Paul also discovered the secret was the same Christ divine source through the Holy Spirit.
ROMANS 5:1  Therefore, since we have been justified through faith, we have peace with God through our Lord Jesus Christ, 2 through whom we have gained access by faith into this grace in which we now stand.  And we rejoice in the hope of the glory of God.  3 Not only so, but we also rejoice in our sufferings, because we know that suffering produces perseverance; 4 perseverance, character; and character, hope.  5 And hope does not disappoint us, because God has poured out his love into our hearts by the Holy Spirit, whom he has given us.

 

John confirms the church’s message and life centre around the love of the indwelling Holy Spirit.
1 JOHN 3:11  This is the message you heard from the beginning:  We should love one another.
1 JOHN 3:23  And this is his command: to believe in the name of his Son, Jesus Christ, and to love one another as he commanded us.  24 Those who obey his commands live in him, and he in them.  And this is how we know that he lives in us:  We know it by the Spirit he gave us.

 

John also reminds the saints they weren’t initiators of any move to love God.  They weren’t loveable, or even with a notion what it means.  They were opposed and needing to appease God, though even this added rejection.  They now have a chance to make evident with each other a little of what this love bears in their lives.
I JOHN 4:7  Dear friends, let us love one another, for love comes from God.  Everyone who loves has been born of God and knows God.  8 Whoever does not love does not know God, because God is love.  9 This is how God showed his love among us: He sent his one and only Son into the world that we might live through him.  10 This is love: not that we loved God, but that he loved us and sent his Son as an atoning sacrifice for our sins.  11 Dear friends, since God so loved us, we also ought to love one another.  12 No one has ever seen God; but if we love one another, God lives in us and his love is made complete in us.

 

Application  Love that asks no loveableness is exceptional.  Therefore Christ must do His loving through us.
·       Jesus’s impossibly high demand indicates that His followers must receive rather than achieve; do you get this?
·       The New Testament saints drank in the life-examples they saw and pondered on.  Do you do similarly?
·       How does the new command convey that beyond redemption’s wisdom and power, God’s heart is the prize?
·       What other sorts of people do you find difficult in stretching love towards?  What are some practical remedies?

Scripture quotes from the New International Version.

My song is love unknown,
My Saviour’s love to me;
Love to the loveless shown,
That they might lovely be.
O who am I, that for my sake
My Lord should take, frail flesh and die?
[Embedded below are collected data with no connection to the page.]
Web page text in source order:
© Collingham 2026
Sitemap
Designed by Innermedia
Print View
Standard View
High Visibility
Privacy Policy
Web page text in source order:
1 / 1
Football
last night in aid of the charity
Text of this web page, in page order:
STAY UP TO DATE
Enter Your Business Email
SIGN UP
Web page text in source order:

2. He came from His blest throne
Salvation to bestow;
But men made strange, and none
The longed for Christ would know:
But O! my Friend, my Friend indeed,
Who at my need His life did spend.

3. Sometimes they strew His way,
And His sweet praises sing;
Resounding all the day
Hosannas to their King:
Then “Crucify!” is all their breath,
And for His death they thirst and cry.

4. Why, what hath my Lord done?
What makes this rage and spite?
He made the lame to run,
He gave the blind their sight,
Sweet injuries! Yet they at these
Themselves displease, and ’gainst Him rise.
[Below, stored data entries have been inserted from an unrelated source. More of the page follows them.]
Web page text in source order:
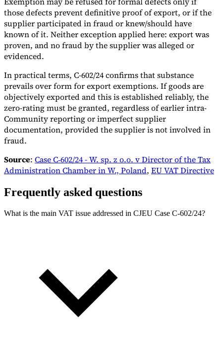
those defects prevent definitive proof of export, or if the
supplier participated in fraud or knew/should have
known of it. Neither exception applied here: export was
proven, and no fraud by the supplier was alleged or
evidenced.
In practical terms, C-602/24 confirms that substance
prevails over form for export exemptions. If goods are
objectively exported and this is established reliably, the
zero-rating must be granted, regardless of earlier intra-
Community reporting or imperfect supplier
documentation, provided the supplier is not involved in
fraud.
Source: Case C‑602/24 - W. sp. z o.o. v Director of the Tax
Administration Chamber in W., Poland, EU VAT Directive
Frequently asked questions
What is the main VAT issue addressed in CJEU Case C-602/24?
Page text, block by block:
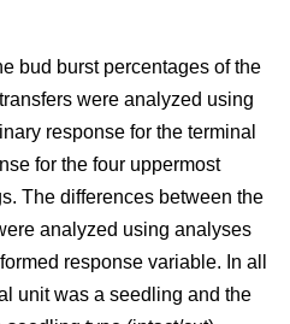
bud burst percentages of the
were analyzed using
response for the terminal
for the four uppermost
The differences between the
analyzed using analyses
response variable. In all
unit was a seedling and the

5. They rise and needs will have
My dear Lord made away;
A murderer they saved,
The Prince of life they slay,
Yet cheerful He to suffering goes,
That He His foes from thence might free.

6. In life, no house, no home
My Lord on earth might have;
In death no friendly tomb
But what a stranger gave.
What may I say? Heav’n was His home;
But mine the tomb wherein He lay.

7. Here might I stay and sing,
No story so divine;
Never was love, dear King!
Never was grief like Thine.
This is my Friend, in Whose sweet praise
I all my days could gladly spend.

Words: Samuel Crossman, The Young Man’s Meditation, 1664.